The country houses of Henry Addington 1st Viscount Sidmouth have both largely now vanished under the sprawl that is Reading University.  Addington had a low-key record as PM and his houses were equally modest.  Although on becoming PM Addington moved into the beautiful White Lodge in Richmond, his main seat was Woodley House, Berkshire, which had been built in 1777 before being bought by Addington in 1789. At the same time, he also bought the neighbouring estate of Bulmershe Court which was then tenanted, before falling into disrepair in the 19th century leading to two-thirds of it being demolished. Woodley House was used by the Minstry of Defence during WWII but subsequent dereliction led to its demolition in 1960.

William Wyndham Grenville, 1st Lord Grenville, as well as abolishing slavery, also created one of the most elegant of the houses in this series; Dropmore House in Buckinghamshire.  Built in 1795 and designed by Samuel Wyatt (b.1737 – d.1807) with later work by Charles Heathcote Tatham (b.1772 – d.1842), it was Grenville’s refuge, describing it as ‘deep sheltered from the world’s tempestuous strife‘. The grounds were also lavished with attention with Grenville planting 2,500 trees, and creating numerous walks which took in the superb views and even going as far as to remove a hill which blocked the view to Windsor Castle.  Tragically, devastating fires in 1990 and 1997 left a ruined shell but it has been recently rebuilt as a series of luxury apartments.

The only PM to be assassinated, Spencer Perceval, never really had a country seat of his own but had grown up in Enmore Castle, Somerset though he would never inherit as he was the second son of second marriage.  Only a small section of the main house now remains after it was largely demolished in 1833, but originally Enmore, built c1779, was one of the largest houses in the county.  In later life, Perceval lived in a large house called Elm Grove on the south side of Ealing Common in London – though at the time this would have been quite a rural area but not quite enough to classify this as a true country house.

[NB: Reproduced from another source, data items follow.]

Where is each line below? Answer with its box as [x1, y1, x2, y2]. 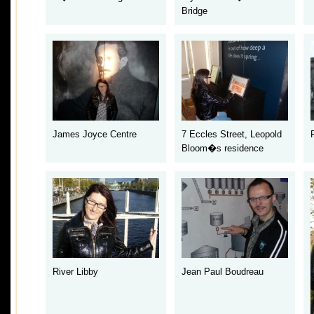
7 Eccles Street [181, 129, 245, 139]
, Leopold [244, 129, 282, 139]
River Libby [52, 266, 98, 277]
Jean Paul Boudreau [181, 266, 264, 277]
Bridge [181, 6, 207, 16]
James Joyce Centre [52, 129, 137, 139]
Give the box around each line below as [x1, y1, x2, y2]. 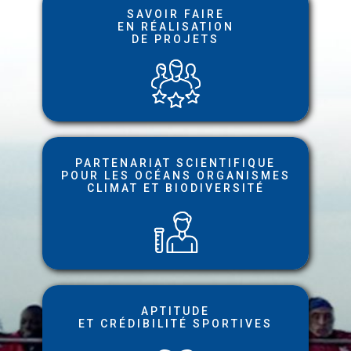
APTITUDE [141, 305, 210, 318]
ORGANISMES [196, 168, 291, 182]
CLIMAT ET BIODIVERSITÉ [86, 181, 265, 194]
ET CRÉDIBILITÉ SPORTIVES [78, 317, 273, 331]
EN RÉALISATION [117, 20, 234, 33]
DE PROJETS [132, 33, 219, 45]
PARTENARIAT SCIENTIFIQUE [75, 156, 276, 169]
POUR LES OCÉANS [60, 168, 197, 182]
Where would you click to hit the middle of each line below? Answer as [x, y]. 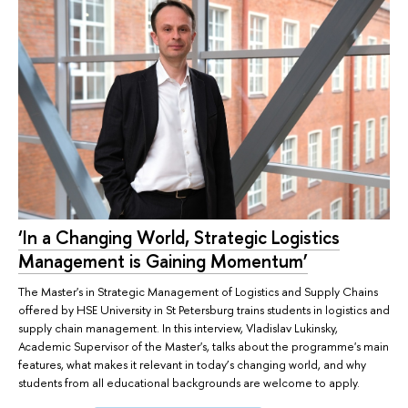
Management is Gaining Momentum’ [163, 260]
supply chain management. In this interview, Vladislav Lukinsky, [178, 328]
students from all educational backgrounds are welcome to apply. [189, 383]
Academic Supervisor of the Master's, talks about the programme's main [204, 347]
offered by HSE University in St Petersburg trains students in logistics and [204, 310]
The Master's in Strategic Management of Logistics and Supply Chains [198, 292]
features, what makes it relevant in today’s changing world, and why [192, 365]
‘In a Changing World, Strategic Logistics [179, 237]
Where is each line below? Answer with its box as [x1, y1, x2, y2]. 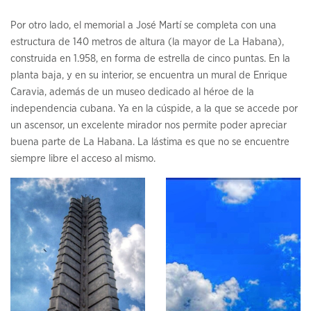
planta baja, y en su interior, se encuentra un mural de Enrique [10, 70, 287, 81]
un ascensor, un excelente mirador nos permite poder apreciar [10, 120, 287, 131]
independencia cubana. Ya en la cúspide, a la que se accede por [10, 103, 298, 115]
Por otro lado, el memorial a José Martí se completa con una [10, 20, 276, 31]
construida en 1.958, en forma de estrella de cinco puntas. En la [10, 53, 290, 65]
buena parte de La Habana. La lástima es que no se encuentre [10, 137, 289, 148]
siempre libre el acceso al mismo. [10, 153, 155, 165]
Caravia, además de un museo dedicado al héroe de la [10, 87, 254, 98]
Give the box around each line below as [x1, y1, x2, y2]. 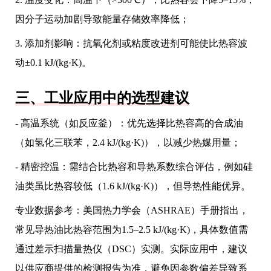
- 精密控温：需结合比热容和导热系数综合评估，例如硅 [15, 162, 253, 172]
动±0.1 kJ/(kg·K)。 [15, 57, 91, 68]
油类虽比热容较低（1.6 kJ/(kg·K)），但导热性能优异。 [15, 181, 250, 191]
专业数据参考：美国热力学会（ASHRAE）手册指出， [15, 205, 249, 215]
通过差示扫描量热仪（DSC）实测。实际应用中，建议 [15, 244, 247, 254]
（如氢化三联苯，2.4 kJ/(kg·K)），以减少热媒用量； [15, 137, 241, 148]
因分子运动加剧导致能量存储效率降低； [15, 14, 189, 24]
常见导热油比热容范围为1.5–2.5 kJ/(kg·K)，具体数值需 [15, 224, 248, 235]
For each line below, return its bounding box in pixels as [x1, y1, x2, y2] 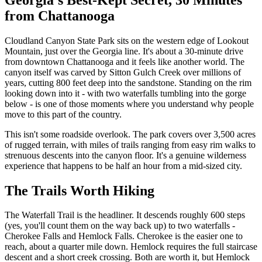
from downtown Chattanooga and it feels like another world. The [5, 56, 244, 67]
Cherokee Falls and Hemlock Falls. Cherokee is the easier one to [5, 231, 243, 242]
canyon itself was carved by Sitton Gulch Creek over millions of [5, 67, 241, 77]
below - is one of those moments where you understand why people [5, 98, 254, 109]
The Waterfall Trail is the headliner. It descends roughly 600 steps [5, 210, 245, 220]
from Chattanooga [5, 8, 115, 23]
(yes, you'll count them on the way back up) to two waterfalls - [5, 220, 235, 231]
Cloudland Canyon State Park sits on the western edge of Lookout [5, 35, 249, 46]
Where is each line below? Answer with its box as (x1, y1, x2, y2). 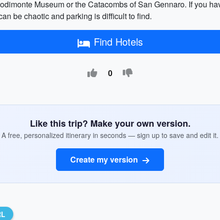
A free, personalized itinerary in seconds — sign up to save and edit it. (1, 130, 219, 140)
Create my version (70, 154, 140, 165)
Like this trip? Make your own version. (29, 117, 191, 130)
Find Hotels (93, 34, 143, 49)
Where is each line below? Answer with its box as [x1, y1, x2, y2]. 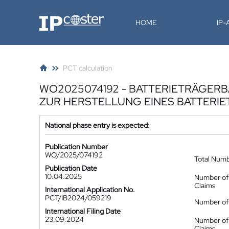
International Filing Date [45, 207, 121, 216]
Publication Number [45, 142, 108, 151]
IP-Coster [39, 13, 70, 22]
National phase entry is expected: [45, 121, 150, 130]
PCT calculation [63, 63, 112, 73]
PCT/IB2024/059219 [45, 193, 111, 202]
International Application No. [45, 185, 135, 194]
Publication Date [45, 164, 97, 173]
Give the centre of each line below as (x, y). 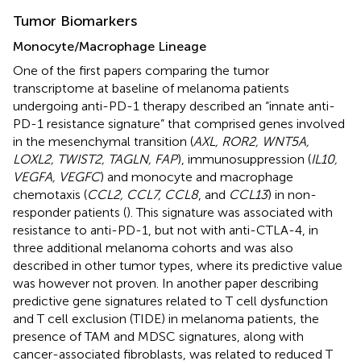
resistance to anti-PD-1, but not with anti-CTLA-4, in (166, 230)
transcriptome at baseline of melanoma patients (151, 88)
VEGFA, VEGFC (56, 176)
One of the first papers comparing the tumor (141, 70)
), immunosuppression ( (244, 159)
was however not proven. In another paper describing (166, 283)
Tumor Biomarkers (75, 21)
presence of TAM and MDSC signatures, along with (158, 336)
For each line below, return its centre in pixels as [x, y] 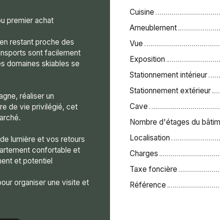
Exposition [147, 59]
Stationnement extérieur [170, 90]
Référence [148, 185]
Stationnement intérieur [168, 75]
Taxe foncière [153, 169]
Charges [144, 153]
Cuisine [142, 12]
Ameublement [153, 27]
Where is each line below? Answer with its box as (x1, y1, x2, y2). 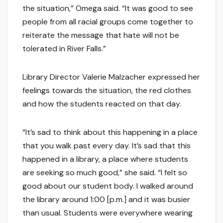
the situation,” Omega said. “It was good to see (22, 3, 193, 14)
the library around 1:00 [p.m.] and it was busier (22, 194, 190, 205)
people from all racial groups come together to (22, 16, 193, 27)
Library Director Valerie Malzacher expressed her (22, 72, 200, 83)
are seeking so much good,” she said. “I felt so (22, 167, 187, 178)
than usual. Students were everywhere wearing (22, 208, 193, 219)
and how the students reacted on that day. (22, 99, 181, 110)
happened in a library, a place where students (22, 154, 188, 165)
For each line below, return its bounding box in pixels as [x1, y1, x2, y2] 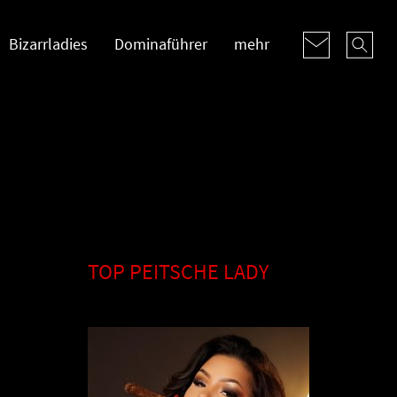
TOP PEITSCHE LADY [87, 258, 269, 285]
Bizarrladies [9, 34, 88, 54]
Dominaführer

The final PM under George III was Robert Banks Jenkinson, 2nd Earl of Liverpool who again chose to live close to London, though in a country house, at Coombe House in Kingston upon Thames in Surrey.  Originally Tudor, this brick house was replaced with a Georgian mansion which was later altered by Sir John Soane, including the addition of a library.  The house survived until 1933 when it was demolished with houses now covering the site.

So although the Gothic revival movement had started in the 1740s and was the main alternative to the dominant Classical architectural style, even by the 1820s, it did not reflect the tastes of any of the Prime Ministers.  Considering the system still echoed the exclusions of the Reformation with its explicit rejection of all things ‘catholic’ (architectural, theological, political) it was unlikely to change, especially as the Catholic Emancipation Bill wasn’t passed until 1828.  Architecture was taken an expression of belief and so to favour the Gothic could potentially have given the wrong signals.